Amazon DSSTNE: Deep Scalable Sparse Tensor Network Engine

waleedka · on May 11, 2016

At a glance:

  - Only supports fully connected layers for now. No convnets or RNNs.

  - Requires a GPU. No option to run on CPU, not even for development. 

  - Setup instructions for Ubuntu only. No Mac or Windows.

  - Uses JSON to define the network architecture. Which limits what you can build.

  - Takes in data in NetCDF format only.

  - Very little documentation.

  - The name is bad. I'm not going to remember how to spell DSSTNE.

It seems like a very early proof of concept. I wouldn't expect it to be useful to most people at this point. Built-in support for sparse vectors is interesting, but not a strong selling point by itself. I hope Amazon continues to develop it. Or, even better, contribute to one of the existing more mature frameworks.

scottlegrand · on May 11, 2016

It's more than that, and it's in use in production at Amazon. 8 TitanX GPUs can contain networks with up to 6 billion weights. As Geoffrey Hinton once said:

"My belief is that we’re not going to get human-level abilities until we have systems that have the same number of parameters in them as the brain."
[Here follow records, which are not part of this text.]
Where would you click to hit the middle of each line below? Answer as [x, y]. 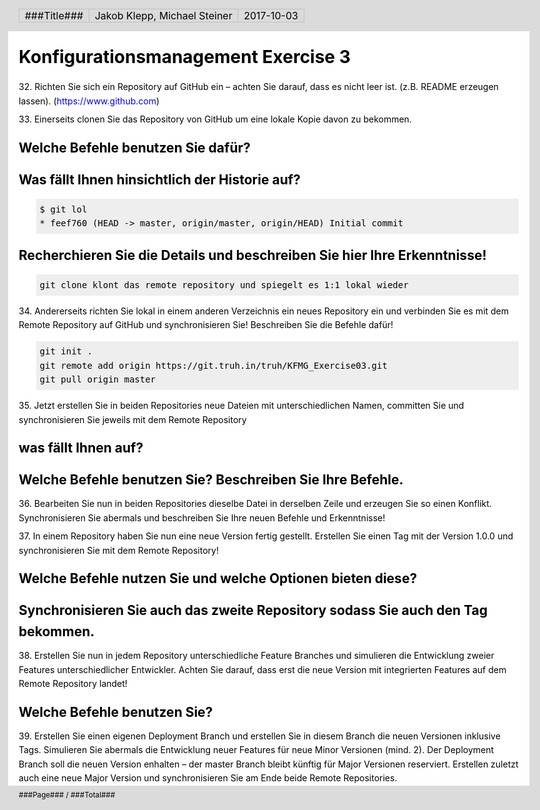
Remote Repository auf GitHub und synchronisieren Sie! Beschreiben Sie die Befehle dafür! [206, 325]
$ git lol [63, 209]
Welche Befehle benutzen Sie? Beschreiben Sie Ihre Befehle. [211, 480]
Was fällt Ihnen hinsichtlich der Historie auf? [159, 179]
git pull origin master [98, 379]
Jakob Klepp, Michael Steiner [163, 15]
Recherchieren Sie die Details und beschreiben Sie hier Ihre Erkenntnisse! [252, 255]
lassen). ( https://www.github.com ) [89, 101]

And you're right that it's a specialized framework/engine. But IMO making it more general purpose is a matter of cutting and pasting the right cuDNN code or we can double down on emphasizing sparse data. Amazon OSSed this partially IMO to see what people would want here.

jrapdx3 · on May 11, 2016

> "My belief is that we’re not going to get human-level abilities until we have systems that have the same number of parameters in them as the brain."

An interesting quote.

Replicating functioning of the brain, or some major subsystem of it, is no doubt going to require far more than just billions of parameters. The cortex contains >15 billion neurons, but there are also the neurons contained in all the other brain structures. Furthermore, neurons connect via dense dendritic trees, the human brain having on the order of 100 trillion synapses.
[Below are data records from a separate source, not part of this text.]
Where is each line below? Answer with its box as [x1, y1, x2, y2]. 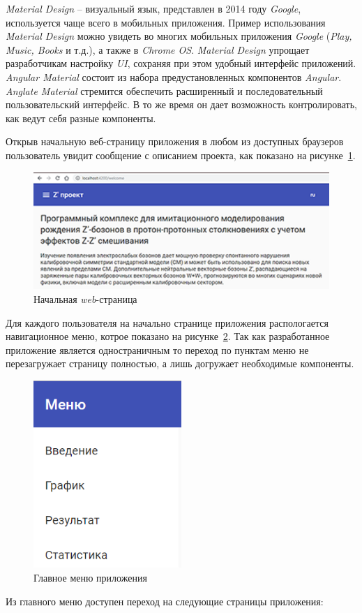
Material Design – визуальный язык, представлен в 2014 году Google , [6, 1, 301, 15]
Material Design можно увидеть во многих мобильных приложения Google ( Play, [6, 29, 352, 43]
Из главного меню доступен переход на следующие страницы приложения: [6, 593, 324, 608]
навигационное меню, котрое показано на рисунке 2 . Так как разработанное [6, 329, 330, 344]
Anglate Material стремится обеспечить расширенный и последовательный [6, 83, 323, 98]
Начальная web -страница [33, 291, 137, 306]
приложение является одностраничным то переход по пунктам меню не [6, 342, 309, 357]
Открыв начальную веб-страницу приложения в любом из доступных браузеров [6, 134, 344, 149]

Adding to the complexity, neurons have numerous "communication ports", including numerous pre- and postsynaptic neurotransmitter receptors, and a wide range of receptors for endocrine, immune system and other types of signals. Message propagation typically involves as well the layer of complex intracellular "second-messenger" transformations.

While it's highly probably future NNs will be developed that do even more amazing things than now possible, I think the challenge of equaling what real brains do is to say the least enormously daunting.

Somebody smarter than me could probably figure out the magnitude, how many nodes or weights it takes for a NN to function like the brain, though I imagine it will be a really impressive number.

Edit: typos

JackFr · on May 11, 2016

> "My belief is that we’re not going to get human-level abilities until we have systems that have the same number of parameters in them as the brain."

While that may be true, I find this compelling:

"The fundamental unit of biological information processing is the molecule, rather than any higher level structure like a neuron or a synapse; molecular level information processing evolved very early in the history of life."

http://www.softmachines.org/wordpress/?p=1558#more-1558

Edit: formatting

fauigerzigerk · on May 11, 2016

>Replicating functioning of the brain, or some major subsystem of it, is no doubt going to require far more than just billions of parameters.

Maybe, but we shouldn't forget that computers do not suddenly lose their capability to function as exact, deterministic, programmable machines just because they happen to run an ANN.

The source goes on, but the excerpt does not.